Bazen bitmiş üzere görünen bir bağın yalnızca tıkanmış olduğunu görüyoruz. Bir- iki sihirli dokunuşla yine başlayabiliyor. Bağın çerçevesini çizmek isteyen bir bayanın bunu açıkça kelamlı olarak söz etmesi, o bağlantıya ziyan veriyor. Hevesini, heyecanını söndürüyor. Erkeğe köşeye sıkıştırılıyormuş hissi verebiliyor.
Aramayın
Sevgilinizi geri istiyorsanız ve hiç umudunuz yoksa, yapabileceğiniz en akla yatkın hareket, büsbütün sessizliğe gömülmektir. Kendi içinizden onu bırakın. Hatta bırakamayacağınızı düşünüyorsanız bile, bunun provasını yaptığınızı düşünün. Ancak kararınızı asla açıklamayın. Uzun, açıklayıcı mailler falan yazıp yollamayın. Telefon açmayın. Hislerinizi açıklamayın. Onun sizi merak etmesine müsaade verin. Her vakit yaptığınızın tam karşıtını uygulayın. Bir erkek size, örneğin üç ünite sevgi vermiş ve bu halde sizinle birlikte olabilmiş ise, lakin siz 10 ünitelik sevgi ve ilgi bekliyorsanız, bunu asla alamazsınız. Bir müddet görüşmedikten sonra gereğince sessiz kaldıysanız ve şayet erkek sizi merak etmişse, küçük bir ileti atabilir. “Günaydın!” ya da “Naber, nasılsın? ” gibi…
Merak etmesini sağlayın
Bu size tanıdık geliyor mu? Bayandaki birinci reaksiyon, “İşte benim kıymetimi anladı, bana geri dönecek” diyerek heyecanlanmaktır. Halbuki oyunun bundan sonraki kuralı, tıpkı bir pazarlık masası üzere olmalıdır. Bu tip küçük bildirilere sessiz kalmalısınız. Ekseriyetle bayanlar buna yanıt vererek aslında erkeğin ağzından pişmanlık ya da aşk sözcükleri duymak için fırsat yarattıklarını düşünüyor, ancak erkek bunu yapmaz. Yalnızca aklında şu vardır: “Bu bayan üç ünitelik, daha fazlasını vermeme gerek yok.”

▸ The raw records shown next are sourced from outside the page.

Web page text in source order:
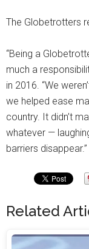
The Globetrotters
“Being a
much a
in 2016. “We
we helped ease
country. It didn’t
whatever —
barriers disappear.”
Related

Önce kendinize kıymet verin
Sessiz kalmaya devam edin. Aramaya çalışacaktır. Açmamanızı öneririz. Bir mühlet sonra hâlâ sessiz kaldığınızda, rest çekebilir. “Bu son arayışım, bir daha aramam bak!” gibi… Buna da kanmayın. Kesinlikle yine bahtını deneyecektir. Bu ortalarda ufacık bile olsa, tek sözlük bile olsa karşılık yazarsanız tüm bahtınızı kaybedersiniz. Bu devirde aslında erkek, size verdiği pahası üç üniteden yavaş yavaş yükseltmeye başlıyor. Ve siz de kendi bedelinizi idrak ediyorsunuz. Kıymetli olan, kendi bedelinizi fark etmenizdir. Size gereğince bedel vermeyen bir adamla işiniz olmasın aslında. Unutmayın… Kendinize siz bedel vermezseniz oburu hiç veremez.